Personal biases warp COVID-19 memories, posing a challenge for future pandemic policies

In a recent study published in the journal Nature, researchers looked at four separate studies across 11 countries to systematically evaluate the impacts of motivational bias on historical narratives regarding the COVID-19 pandemic. Their results show that the strength of personal bias, whether towards vaccination or from media discourse, can significantly alter memory associated with the pandemic. They further discuss how this might impact historical narratives about the pandemic, which in turn would affect future pandemic policy and preparedness. They recommend that future pandemic measures focus on long-term effects on societal trust and cohesion, not just addressing immediate public health implications.

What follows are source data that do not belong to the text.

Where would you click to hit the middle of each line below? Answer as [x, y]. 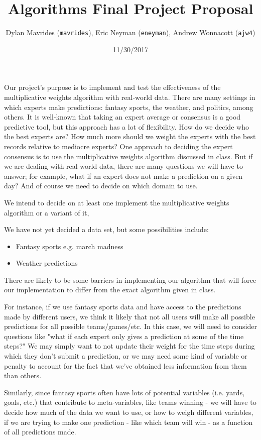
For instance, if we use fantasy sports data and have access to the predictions [123, 307]
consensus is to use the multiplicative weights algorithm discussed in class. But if [128, 156]
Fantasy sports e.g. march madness [70, 246]
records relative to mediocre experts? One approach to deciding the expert [118, 146]
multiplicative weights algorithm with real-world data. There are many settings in [130, 97]
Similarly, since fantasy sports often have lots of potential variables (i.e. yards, [124, 392]
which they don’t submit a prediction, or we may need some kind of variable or [126, 356]
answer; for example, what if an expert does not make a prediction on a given [123, 176]
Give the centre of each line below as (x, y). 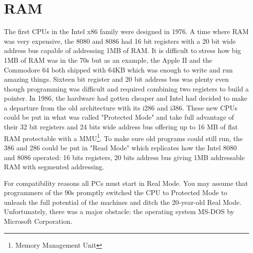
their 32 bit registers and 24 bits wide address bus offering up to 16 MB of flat (121, 127)
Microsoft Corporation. (38, 221)
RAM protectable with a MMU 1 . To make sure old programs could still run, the (124, 137)
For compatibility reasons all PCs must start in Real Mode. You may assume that (126, 183)
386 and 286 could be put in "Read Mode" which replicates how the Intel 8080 (120, 147)
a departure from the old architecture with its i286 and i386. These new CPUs (121, 107)
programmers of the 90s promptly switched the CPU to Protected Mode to (116, 192)
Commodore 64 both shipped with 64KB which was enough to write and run (118, 69)
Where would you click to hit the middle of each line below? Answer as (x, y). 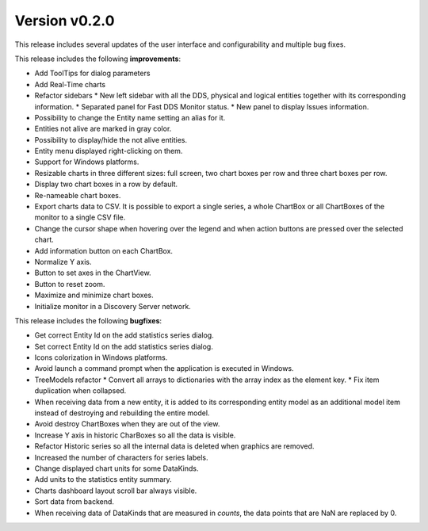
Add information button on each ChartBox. (104, 250)
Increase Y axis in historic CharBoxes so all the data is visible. (135, 435)
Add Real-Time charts (70, 84)
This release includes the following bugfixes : (88, 320)
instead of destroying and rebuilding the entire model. (122, 413)
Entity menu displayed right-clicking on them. (109, 151)
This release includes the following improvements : (98, 59)
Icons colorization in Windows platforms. (101, 357)
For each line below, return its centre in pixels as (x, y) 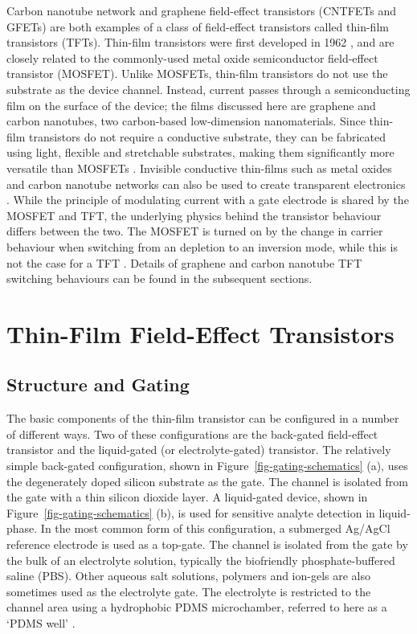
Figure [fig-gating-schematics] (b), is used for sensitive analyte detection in (191, 512)
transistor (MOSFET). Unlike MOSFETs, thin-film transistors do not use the (197, 74)
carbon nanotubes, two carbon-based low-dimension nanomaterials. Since (186, 121)
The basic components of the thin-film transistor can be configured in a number (203, 418)
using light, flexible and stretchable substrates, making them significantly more (200, 152)
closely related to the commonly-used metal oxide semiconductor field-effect (192, 57)
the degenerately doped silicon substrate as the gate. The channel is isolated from (207, 481)
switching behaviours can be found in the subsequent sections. (159, 278)
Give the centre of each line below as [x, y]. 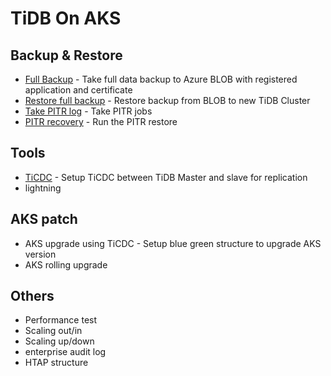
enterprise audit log [65, 352]
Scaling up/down [59, 341]
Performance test [61, 320]
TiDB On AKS [66, 18]
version [40, 254]
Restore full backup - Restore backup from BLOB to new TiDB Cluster [167, 100]
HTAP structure [56, 363]
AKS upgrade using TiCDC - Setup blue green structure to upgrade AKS [173, 243]
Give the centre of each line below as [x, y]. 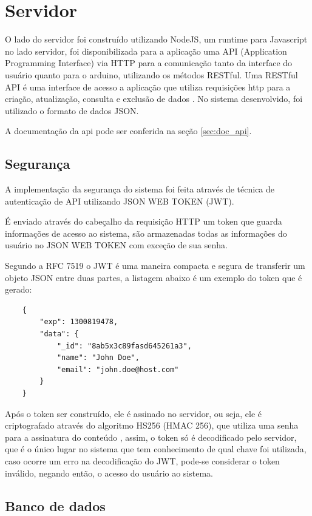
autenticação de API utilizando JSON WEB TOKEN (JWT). [120, 201]
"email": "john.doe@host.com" [118, 369]
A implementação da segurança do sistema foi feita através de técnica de [140, 189]
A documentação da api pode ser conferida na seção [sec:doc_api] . [128, 131]
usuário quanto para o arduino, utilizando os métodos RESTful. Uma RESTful [151, 74]
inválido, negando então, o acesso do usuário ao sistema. [109, 473]
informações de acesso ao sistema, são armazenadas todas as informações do [146, 233]
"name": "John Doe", [98, 358]
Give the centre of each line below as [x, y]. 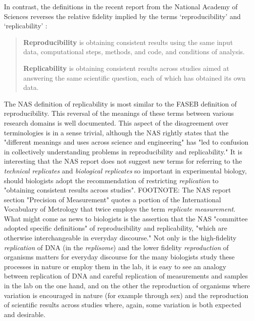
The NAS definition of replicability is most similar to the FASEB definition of [120, 103]
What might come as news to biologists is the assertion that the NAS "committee [126, 218]
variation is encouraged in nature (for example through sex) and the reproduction [126, 295]
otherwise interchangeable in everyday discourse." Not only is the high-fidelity [120, 238]
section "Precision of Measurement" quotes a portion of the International [113, 199]
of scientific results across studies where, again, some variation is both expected [123, 305]
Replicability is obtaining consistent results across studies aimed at [126, 68]
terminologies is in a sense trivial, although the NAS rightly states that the [116, 132]

Study: Historical narratives about the COVID-19 pandemic are motivationally biased. Image Credit: DisobeyArt / ShutterstockStudy: Historical narratives about the COVID-19 pandemic are motivationally biased. Image Credit: DisobeyArt / Shutterstock

What do we remember about the COVID-19 pandemic?

Large-scale surveillance data collated by the World Health Organization (WHO) reveals the coronavirus disease 2019 (COVID-19) pandemic to be one of the worst in human history. Since the beginning of the outbreak in late 2019, the pandemic has infected more than 771 million people and claimed almost 7 million lives globally. The development of anti-COVID-19 vaccines and large-scale global vaccination drives resulted in a substantial decline in infection and mortality, courtesy of which most pandemic restrictions have been lifted in 2023.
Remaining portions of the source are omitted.